I built a generic block parser that handles both complete and streaming states. It detects whether a block is still being written and returns an isStreaming flag so the UI can show appropriate loading states. For questions blocks, the parser JSON-parses the content once complete; for plan blocks, it extracts raw markdown. Both parsers are composed from a single generic parseBlock() utility with a type-specific parser callback, so it works both ways.
Learnings & Takeaways
System prompts are product design. The biggest UX improvements in this project came from rewriting the system prompt, not the frontend code. Telling the model to be concise, not narrate its tool usage, and follow specific interaction protocols had more impact on the user experience than any component redesign. Treating prompt engineering as a design discipline, with rigor around user testing and iteration, was the right call.

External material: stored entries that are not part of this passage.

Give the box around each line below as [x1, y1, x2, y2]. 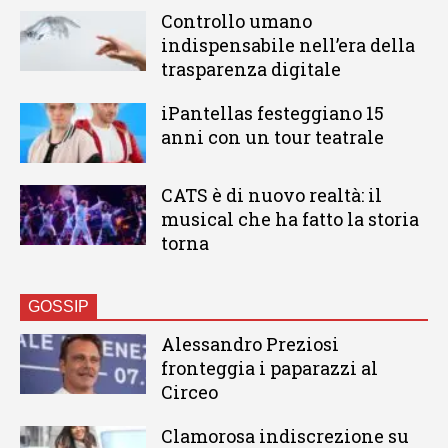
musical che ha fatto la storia [160, 207, 419, 232]
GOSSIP [28, 298, 89, 316]
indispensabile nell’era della [160, 33, 415, 58]
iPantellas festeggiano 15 [160, 101, 384, 126]
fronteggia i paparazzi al [160, 356, 378, 381]
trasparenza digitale [160, 57, 341, 82]
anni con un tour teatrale [160, 125, 384, 150]
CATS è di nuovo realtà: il [160, 183, 382, 208]
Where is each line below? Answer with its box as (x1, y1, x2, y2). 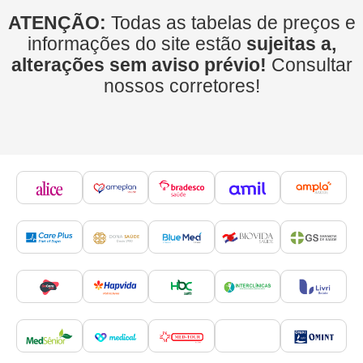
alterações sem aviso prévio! (11, 53, 271, 75)
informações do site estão (27, 32, 246, 54)
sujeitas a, (246, 32, 336, 54)
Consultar (271, 53, 352, 75)
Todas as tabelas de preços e (110, 11, 356, 33)
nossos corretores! (103, 75, 260, 96)
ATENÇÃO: (7, 11, 111, 33)
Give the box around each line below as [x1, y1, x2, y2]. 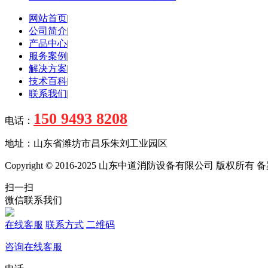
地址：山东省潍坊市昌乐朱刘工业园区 [5, 138, 167, 148]
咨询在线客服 [5, 241, 62, 252]
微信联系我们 [5, 194, 62, 205]
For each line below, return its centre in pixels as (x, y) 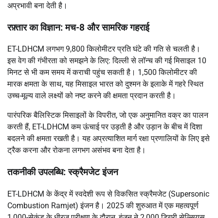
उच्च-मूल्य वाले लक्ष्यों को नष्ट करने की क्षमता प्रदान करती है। (92, 96)
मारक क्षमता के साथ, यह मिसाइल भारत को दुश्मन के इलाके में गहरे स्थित (105, 84)
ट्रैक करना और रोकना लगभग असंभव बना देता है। (77, 150)
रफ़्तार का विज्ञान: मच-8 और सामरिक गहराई (78, 27)
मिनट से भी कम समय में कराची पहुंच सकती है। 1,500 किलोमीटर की (102, 73)
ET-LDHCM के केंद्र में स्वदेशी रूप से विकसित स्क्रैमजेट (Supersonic (108, 194)
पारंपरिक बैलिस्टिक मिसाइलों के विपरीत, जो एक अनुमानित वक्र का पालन (108, 115)
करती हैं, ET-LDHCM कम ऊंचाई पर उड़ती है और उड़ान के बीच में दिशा (105, 127)
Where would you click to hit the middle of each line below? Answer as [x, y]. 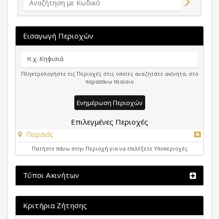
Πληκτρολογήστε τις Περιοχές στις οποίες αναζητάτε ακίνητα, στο [109, 74]
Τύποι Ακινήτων [51, 175]
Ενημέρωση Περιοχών [109, 103]
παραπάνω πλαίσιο [109, 81]
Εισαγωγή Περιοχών [58, 36]
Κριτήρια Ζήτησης [55, 205]
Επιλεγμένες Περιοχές [109, 122]
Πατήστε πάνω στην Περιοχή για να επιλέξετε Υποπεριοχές [109, 148]
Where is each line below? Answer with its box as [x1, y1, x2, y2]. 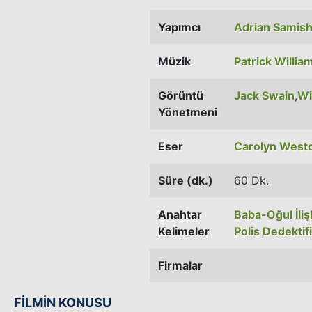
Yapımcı [158, 19, 201, 34]
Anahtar [158, 207, 202, 221]
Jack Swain [234, 88, 295, 102]
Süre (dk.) [158, 173, 213, 187]
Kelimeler [158, 224, 210, 238]
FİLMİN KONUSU [14, 295, 111, 310]
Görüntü [158, 88, 203, 102]
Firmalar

Structured output protocols help AI UI work nicer. The <plan> and <questions> tag conventions gave the model a way to express structured intent that the frontend could render as rich UI. Establishing a handshake between the frontend and LLM in this way made everything easier. The model decides what to present; the frontend decides how to present it.
Categorize, don’t filter. My first instinct was to simply hide all tool calls from users, and hide system status behind a generic “Thinking…” tag. Testing this internally revealed some issues though, mainly, users felt like Flo wasn’t doing anything. The silent/public categorization was a better approach, with internal lookups hidden behind a thinking indicator (because users don’t care about them), while state-changing operations showed clear descriptions (because users need to understand what happened). The distinction maps to a real mental model, not an arbitrary visibility rule.